Может быть, момент Победы был единственным, когда народ мог и простить Сталина, он же простил ему, бывшему семинаристу, попрание христианства, когда еле уцелевшие церкви, не держа зла против него, все-таки собирали и обручальные кольца в фонд обороны. Но он и в день Победы только чуть-чуть покаялся и сам на своем покаянии споткнулся, не сумел шагнуть в церковь, к Богу, через кровь, протянув к нему руки, молящие о прощении, и кровь, начавшая было сходить с рук, так на них и осталась – уже навсегда.

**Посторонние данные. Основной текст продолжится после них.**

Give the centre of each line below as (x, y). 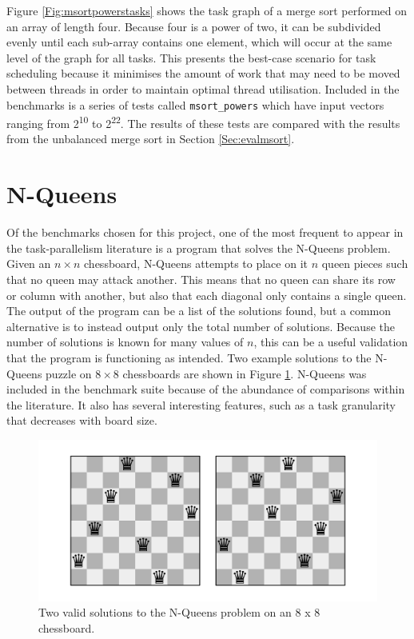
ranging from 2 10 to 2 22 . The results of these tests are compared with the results (203, 122)
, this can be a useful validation (331, 342)
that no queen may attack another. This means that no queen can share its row (201, 279)
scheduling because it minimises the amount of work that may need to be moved (203, 73)
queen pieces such (365, 264)
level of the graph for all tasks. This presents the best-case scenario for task (191, 57)
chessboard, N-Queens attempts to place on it (196, 264)
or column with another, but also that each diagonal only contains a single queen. (207, 295)

10. Опять о Володе Ульянове и Сосо Джугашвили
Я думаю, что в ранней юности и Володя Ульянов, и Сосо Джугашвили, еще не ставшие Лениным и Сталиным, искренне мечтали совсем о другой роли в истории, и не сомневаюсь, что изначально хотели сделать мир справедливей и человечней. Но приросшие партийные клички не отдирались от души. Самая горячая искренность первоначальных намерений остывает, когда она меняет жажду истины на жажду власти.

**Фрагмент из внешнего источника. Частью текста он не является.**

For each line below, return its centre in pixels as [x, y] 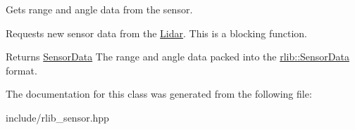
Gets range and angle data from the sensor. [99, 9]
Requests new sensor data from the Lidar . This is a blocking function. [156, 33]
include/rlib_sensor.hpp [57, 117]
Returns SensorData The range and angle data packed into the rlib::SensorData [177, 57]
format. [21, 70]
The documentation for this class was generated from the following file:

Холодный пронизывающий ветер на вершинах власти очень часто выветривает человеческую теплоту. Будьте осторожны, прикасаясь к политике. Если в политике не чувствуете тепла, отдергивайте руку – может примерзнуть.

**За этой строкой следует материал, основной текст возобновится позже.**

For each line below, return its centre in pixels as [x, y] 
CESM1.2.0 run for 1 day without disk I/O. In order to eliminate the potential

11. Повзросление души не хамелеонство
Я не хочу, чтобы у читателей сложилось впечатление, что я стыжусь своей «Автобиографии» и оправдываюсь перед вами. Повзросление души – это не хамелеонство. Когда мы перечитываем те книги, которые мы читали в детствe, мы смотрим на них совсем по-другому. Если я чего-то и боюсь, так это того, что не хотел бы вводить читателей в опасную иллюзию, что я и до сих пор так же думаю о Ленине, как об антиподе Сталина. Это трагедия золотокудрого мальчика с портрета на Четвертой Мещанской, под которым в 1937 году арестовали двух моих дедушек и затем допрашивали и пытали под сотнями тысяч его же уже взрослых портретов сотни тысяч его соотечественников. Я не испытываю к Ленину ничего похожего на злобу – к ней я вообще неспособен. Но мою кожу пробирает морозный ужас трагедии, которая началась с ним, когда семнадцатилетний Владимир Ульянов сорвал карту родины со стены, ибо в его до той поры юную душу вселились бесы отмщения. Не зря он так ненавидел Достоевского, который нас предупредил своим романом «Бесы», что верить злобе нельзя, ибо даже ответная на злобу злоба слепа и отмщает тоже слепо, и в первую очередь ни в чем не виноватых.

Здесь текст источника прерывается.